:: Work item ::
Beginning with the line below that contains "Where would you" and ending with the line that contains "Siddhānta, z.B. im", copy every line exactly. Copy nothing else.

BEGIN Exercise data

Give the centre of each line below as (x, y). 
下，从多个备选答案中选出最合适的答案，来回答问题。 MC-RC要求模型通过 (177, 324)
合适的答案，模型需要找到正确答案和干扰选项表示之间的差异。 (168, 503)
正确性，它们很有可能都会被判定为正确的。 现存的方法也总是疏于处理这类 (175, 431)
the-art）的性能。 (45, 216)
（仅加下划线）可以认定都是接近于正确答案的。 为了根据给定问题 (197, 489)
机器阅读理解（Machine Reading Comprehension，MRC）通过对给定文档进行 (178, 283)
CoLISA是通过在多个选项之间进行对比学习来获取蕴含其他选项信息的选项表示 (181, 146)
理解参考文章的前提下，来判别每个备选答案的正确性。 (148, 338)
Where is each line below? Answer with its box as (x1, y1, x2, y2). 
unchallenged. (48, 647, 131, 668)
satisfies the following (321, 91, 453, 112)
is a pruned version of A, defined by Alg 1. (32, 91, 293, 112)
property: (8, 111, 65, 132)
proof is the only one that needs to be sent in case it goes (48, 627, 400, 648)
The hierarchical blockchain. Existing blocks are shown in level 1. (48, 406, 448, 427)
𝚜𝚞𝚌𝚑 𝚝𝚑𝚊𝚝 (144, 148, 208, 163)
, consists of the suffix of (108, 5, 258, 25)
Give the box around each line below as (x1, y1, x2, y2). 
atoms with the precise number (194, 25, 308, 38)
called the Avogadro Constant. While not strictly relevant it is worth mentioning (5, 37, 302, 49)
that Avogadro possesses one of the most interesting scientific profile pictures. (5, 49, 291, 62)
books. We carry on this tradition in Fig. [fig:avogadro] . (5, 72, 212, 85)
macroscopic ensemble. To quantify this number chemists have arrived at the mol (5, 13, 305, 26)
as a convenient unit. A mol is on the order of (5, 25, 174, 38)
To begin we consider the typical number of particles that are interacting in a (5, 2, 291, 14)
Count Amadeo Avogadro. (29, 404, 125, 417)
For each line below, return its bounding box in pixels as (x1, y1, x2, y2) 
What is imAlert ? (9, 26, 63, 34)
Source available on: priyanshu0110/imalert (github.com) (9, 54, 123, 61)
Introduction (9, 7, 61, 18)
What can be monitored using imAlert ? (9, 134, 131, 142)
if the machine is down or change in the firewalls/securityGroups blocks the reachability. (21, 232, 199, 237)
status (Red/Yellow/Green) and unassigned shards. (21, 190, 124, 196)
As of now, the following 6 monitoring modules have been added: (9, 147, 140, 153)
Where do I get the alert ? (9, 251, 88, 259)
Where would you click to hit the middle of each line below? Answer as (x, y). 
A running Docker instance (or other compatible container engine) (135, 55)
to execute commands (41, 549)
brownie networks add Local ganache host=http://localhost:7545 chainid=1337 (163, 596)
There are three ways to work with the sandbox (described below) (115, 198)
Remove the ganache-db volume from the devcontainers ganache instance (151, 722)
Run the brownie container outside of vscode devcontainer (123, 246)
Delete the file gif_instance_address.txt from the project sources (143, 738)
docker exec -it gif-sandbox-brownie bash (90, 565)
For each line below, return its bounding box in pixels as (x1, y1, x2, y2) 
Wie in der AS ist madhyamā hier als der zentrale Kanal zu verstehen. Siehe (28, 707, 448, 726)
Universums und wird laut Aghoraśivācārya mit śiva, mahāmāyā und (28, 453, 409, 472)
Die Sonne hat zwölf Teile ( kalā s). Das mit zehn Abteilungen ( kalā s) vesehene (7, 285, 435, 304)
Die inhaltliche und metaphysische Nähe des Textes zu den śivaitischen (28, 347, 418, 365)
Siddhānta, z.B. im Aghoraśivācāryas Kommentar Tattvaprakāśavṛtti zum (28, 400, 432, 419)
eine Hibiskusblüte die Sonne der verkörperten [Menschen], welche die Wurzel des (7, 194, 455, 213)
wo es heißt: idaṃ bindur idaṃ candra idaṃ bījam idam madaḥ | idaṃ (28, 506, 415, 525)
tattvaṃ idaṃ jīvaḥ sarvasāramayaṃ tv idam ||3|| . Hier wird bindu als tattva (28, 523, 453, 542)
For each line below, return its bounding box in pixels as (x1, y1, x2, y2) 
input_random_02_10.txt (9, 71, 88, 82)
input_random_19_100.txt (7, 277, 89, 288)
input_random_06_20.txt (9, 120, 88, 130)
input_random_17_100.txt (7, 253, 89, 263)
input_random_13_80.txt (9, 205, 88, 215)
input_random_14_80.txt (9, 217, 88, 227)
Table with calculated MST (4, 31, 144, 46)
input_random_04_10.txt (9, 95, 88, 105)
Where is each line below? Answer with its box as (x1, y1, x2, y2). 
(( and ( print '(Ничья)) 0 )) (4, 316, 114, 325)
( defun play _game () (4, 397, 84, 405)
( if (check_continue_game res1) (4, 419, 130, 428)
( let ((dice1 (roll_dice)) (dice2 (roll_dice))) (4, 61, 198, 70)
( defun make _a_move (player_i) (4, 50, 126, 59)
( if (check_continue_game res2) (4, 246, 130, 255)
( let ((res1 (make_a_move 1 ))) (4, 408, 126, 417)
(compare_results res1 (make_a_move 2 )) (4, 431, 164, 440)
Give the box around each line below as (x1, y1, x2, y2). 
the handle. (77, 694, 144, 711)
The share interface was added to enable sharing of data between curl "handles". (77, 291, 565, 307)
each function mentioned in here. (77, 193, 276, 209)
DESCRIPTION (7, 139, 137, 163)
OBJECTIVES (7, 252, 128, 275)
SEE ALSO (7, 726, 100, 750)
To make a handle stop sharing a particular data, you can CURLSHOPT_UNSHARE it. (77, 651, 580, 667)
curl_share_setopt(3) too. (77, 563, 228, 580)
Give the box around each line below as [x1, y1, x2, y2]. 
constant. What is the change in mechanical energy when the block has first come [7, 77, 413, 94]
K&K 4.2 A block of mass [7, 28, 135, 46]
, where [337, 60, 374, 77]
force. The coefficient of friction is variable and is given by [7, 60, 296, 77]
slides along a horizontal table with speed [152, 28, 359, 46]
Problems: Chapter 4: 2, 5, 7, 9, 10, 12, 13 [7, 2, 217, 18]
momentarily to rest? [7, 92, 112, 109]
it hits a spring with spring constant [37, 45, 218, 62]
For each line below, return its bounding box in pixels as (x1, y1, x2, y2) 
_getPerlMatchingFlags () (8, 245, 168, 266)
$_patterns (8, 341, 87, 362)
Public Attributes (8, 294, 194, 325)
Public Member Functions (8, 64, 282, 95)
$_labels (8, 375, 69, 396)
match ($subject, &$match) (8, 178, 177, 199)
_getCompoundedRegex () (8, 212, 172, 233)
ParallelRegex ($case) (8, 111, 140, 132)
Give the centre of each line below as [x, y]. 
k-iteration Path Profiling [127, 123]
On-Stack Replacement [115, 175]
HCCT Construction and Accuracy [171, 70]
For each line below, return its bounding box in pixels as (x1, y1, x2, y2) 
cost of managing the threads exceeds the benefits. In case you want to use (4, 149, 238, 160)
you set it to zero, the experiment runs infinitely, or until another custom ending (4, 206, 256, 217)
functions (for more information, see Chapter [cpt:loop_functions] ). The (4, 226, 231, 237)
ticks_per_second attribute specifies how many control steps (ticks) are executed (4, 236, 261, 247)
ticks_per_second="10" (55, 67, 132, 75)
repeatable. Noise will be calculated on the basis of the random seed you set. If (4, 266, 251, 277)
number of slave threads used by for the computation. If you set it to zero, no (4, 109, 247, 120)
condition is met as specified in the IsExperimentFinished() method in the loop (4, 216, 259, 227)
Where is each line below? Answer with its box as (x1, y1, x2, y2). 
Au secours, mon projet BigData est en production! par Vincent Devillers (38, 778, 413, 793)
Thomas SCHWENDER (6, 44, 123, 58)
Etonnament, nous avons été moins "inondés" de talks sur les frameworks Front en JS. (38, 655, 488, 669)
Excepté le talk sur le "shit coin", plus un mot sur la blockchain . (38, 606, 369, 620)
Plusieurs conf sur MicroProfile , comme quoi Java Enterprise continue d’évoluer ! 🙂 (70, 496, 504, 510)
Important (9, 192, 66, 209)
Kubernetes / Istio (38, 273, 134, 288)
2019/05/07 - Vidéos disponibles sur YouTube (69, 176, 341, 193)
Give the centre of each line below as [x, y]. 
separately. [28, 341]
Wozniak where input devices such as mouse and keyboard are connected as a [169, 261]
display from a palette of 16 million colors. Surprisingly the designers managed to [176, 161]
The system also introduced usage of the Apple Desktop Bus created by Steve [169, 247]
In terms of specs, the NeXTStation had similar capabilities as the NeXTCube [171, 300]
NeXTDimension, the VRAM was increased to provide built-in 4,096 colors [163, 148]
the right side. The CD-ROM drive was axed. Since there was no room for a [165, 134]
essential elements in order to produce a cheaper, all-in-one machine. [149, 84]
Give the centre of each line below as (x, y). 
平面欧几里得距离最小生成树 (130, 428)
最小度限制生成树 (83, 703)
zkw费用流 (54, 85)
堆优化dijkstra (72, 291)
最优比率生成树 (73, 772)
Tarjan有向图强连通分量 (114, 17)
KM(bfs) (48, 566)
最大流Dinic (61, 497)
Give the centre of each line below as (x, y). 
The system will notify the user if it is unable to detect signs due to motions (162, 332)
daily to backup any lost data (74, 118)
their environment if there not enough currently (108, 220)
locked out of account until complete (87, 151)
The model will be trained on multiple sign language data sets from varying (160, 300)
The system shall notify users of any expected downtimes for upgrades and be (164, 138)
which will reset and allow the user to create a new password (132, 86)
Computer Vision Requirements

END Exercise data

:: Solution below ::
Where would you click to hit the middle of each line below? Answer as (x, y). 
A running Docker instance (or other compatible container engine) (135, 55)
to execute commands (41, 549)
brownie networks add Local ganache host=http://localhost:7545 chainid=1337 (163, 596)
There are three ways to work with the sandbox (described below) (115, 198)
Remove the ganache-db volume from the devcontainers ganache instance (151, 722)
Run the brownie container outside of vscode devcontainer (123, 246)
Delete the file gif_instance_address.txt from the project sources (143, 738)
docker exec -it gif-sandbox-brownie bash (90, 565)
For each line below, return its bounding box in pixels as (x1, y1, x2, y2) 
Wie in der AS ist madhyamā hier als der zentrale Kanal zu verstehen. Siehe (28, 707, 448, 726)
Universums und wird laut Aghoraśivācārya mit śiva, mahāmāyā und (28, 453, 409, 472)
Die Sonne hat zwölf Teile ( kalā s). Das mit zehn Abteilungen ( kalā s) vesehene (7, 285, 435, 304)
Die inhaltliche und metaphysische Nähe des Textes zu den śivaitischen (28, 347, 418, 365)
Siddhānta, z.B. im Aghoraśivācāryas Kommentar Tattvaprakāśavṛtti zum (28, 400, 432, 419)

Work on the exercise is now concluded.